Когда они подъехали к дому, холмистый берег Атлантики уже окрасился фиолетовым цветом заходящего солнца, на холмы накатывалась пена. Это был дом без прикрас, построенный на склоне холма к югу от Мар-дель-Плата. Он здорово отличался от вилл, отделанных с показной роскошью, от частных домов Палермо-Чико и особняков местных буржуа. Так захотел Хулиано Вакаресса. Несколько деревьев, бухточка, и — безграничное море. Это была еще одна ценная недвижимость, с которой Рикардо ни за что бы не расстался. Он до самой смерти сохранит это убежище, даже если придется побираться и воровать. Холодильники Сан— Никола, виноградники Сан-Хуана, кожевенные предприятия — все может исчезнуть, составив счастье американского джентльмена или кого-нибудь еще, но это поместье — никогда.
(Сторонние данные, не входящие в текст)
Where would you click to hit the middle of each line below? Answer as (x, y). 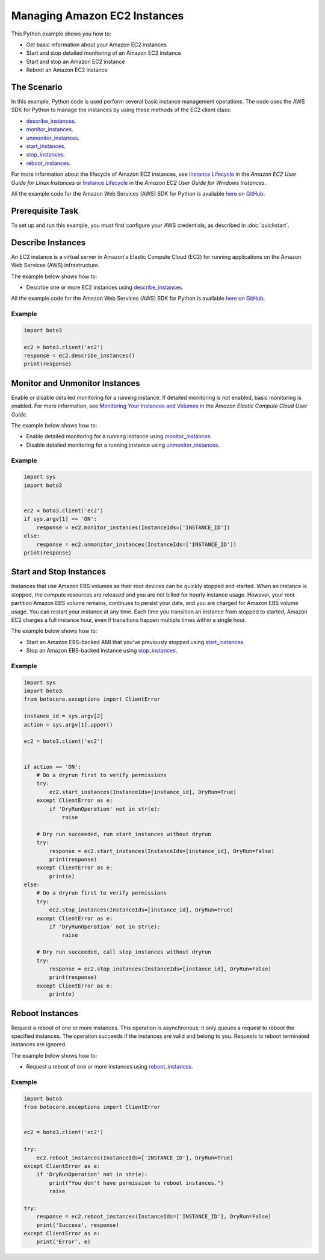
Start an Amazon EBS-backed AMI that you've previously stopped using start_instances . (135, 642)
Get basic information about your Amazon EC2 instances (96, 45)
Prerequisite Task (45, 211)
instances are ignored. (39, 1044)
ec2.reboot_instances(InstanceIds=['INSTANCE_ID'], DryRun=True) (135, 1158)
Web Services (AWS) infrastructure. (55, 265)
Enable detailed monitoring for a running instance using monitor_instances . (119, 436)
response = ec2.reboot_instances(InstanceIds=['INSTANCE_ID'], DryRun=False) (154, 1217)
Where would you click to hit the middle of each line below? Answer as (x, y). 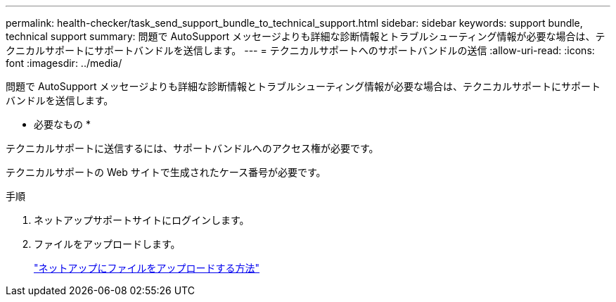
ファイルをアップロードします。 (107, 244)
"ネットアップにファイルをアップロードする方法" (147, 268)
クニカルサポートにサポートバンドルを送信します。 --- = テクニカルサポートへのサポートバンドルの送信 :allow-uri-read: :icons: (300, 50)
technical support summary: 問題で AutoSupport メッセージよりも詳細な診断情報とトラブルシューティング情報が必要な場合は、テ (306, 36)
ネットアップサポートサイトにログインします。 (142, 220)
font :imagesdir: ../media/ (64, 63)
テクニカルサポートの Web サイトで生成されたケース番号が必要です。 (166, 172)
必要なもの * (62, 124)
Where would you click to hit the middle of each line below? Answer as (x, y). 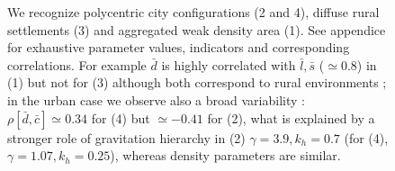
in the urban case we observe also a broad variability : (156, 99)
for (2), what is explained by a (291, 117)
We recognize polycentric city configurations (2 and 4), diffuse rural (193, 12)
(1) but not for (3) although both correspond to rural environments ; (197, 82)
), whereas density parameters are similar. (225, 155)
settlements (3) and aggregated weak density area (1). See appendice (197, 29)
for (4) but (121, 117)
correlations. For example (77, 64)
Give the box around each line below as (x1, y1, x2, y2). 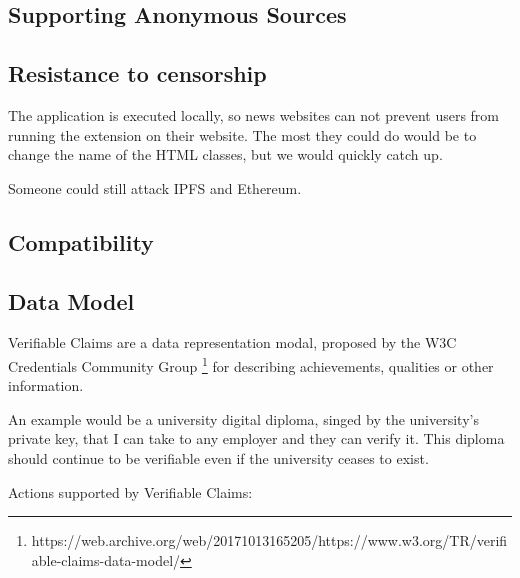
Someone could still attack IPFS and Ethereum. (8, 177, 302, 198)
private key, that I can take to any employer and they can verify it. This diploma (8, 428, 505, 449)
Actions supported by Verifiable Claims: (8, 481, 253, 502)
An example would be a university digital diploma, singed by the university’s (8, 408, 479, 429)
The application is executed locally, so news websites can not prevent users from (8, 104, 499, 125)
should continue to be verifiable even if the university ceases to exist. (8, 447, 429, 468)
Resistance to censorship (8, 58, 267, 89)
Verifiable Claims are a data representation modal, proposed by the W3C (8, 332, 457, 353)

Рикардо присоединился к Флоре, устроившейся в шезлонге на веранде. Он поставил на ивовый столик два калебаса с еще дымящимся мате, поправил фитиль масляной лампы, оставшейся, должно быть, с прошлого века, и сел рядом с ней.

Было тепло, несмотря на приближающуюся ночь. Справа угадывались мысы скал, спускающиеся к самой воде. Вдалеке маячила рыбацкая баржа. Оба они не желали нарушать очарование. Но Флора не вытерпела, тихо заметив:

— Каждый раз, как мы приезжаем сюда, мне кажется, что мы оказываемся в каком-то дальнем краю — не в Аргентине, не в другой стране мира, а где-то на краю света.

— Я ощущаю то же самое. А еще — присутствие отца. Чем отблагодарить мне его за такое наследство?

— Знаешь, Рикардо, тебе очень повезло. В день твоего появления на свет все феи Вселенной, должно быть, крутились вокруг тебя.

Он вяло протянул:

— Не хватало, может быть, одной — сеятельницы любви.

— Скажешь тоже! Уж на любовь-то тебе грех жаловаться. Женщины…

— Я думал об отце. Увлеченный желанием увеличить наследство, он, полагаю, и не видел, как я рос. Что касается матери, то ее всепоглощающая страсть к мужу не оставляла для меня места. Даже младенцем я не занимал большого места в ее сердце. — Неожиданно он спросил: — Мне кажется, люди, избалованные судьбой, рано или поздно будут вынуждены отдать долги.

— Каким образом?

— В один прекрасный день судьба предъявит им счет.

— Есть пословица: никогда Бог не наказывает человека больше, чем тот может вынести.

— Мне бы твой оптимизм.

— Дело не в оптимизме — это действительно так. Что до меня, я готова страдать месяц, год ради часа блаженства. Ради этих минут, к примеру. Пусть они длятся как можно дольше. Я готова заплатить за них любую цену.

Он взял Флору за руку. Ее слова его искренне взволновали.

— Я недостоин тебя. Недостоин твоей любви.

— Тем хуже. Ты вынужден будешь терпеть все это вплоть до последних дней. Будешь ли ты рядом или нет. Даже после моей смерти.

— Ты будешь и оттуда посещать меня? Она задумалась, потом спросила:

— Ты веришь в возрождение, которое еще называют перевоплощением?

— Ничего себе вопросик!

— Я не шучу. Задумывался ли ты о том, что можно прожить несколько жизней?

— Ну конечно. Предполагаю, что большинство людей задают себе этот вопрос.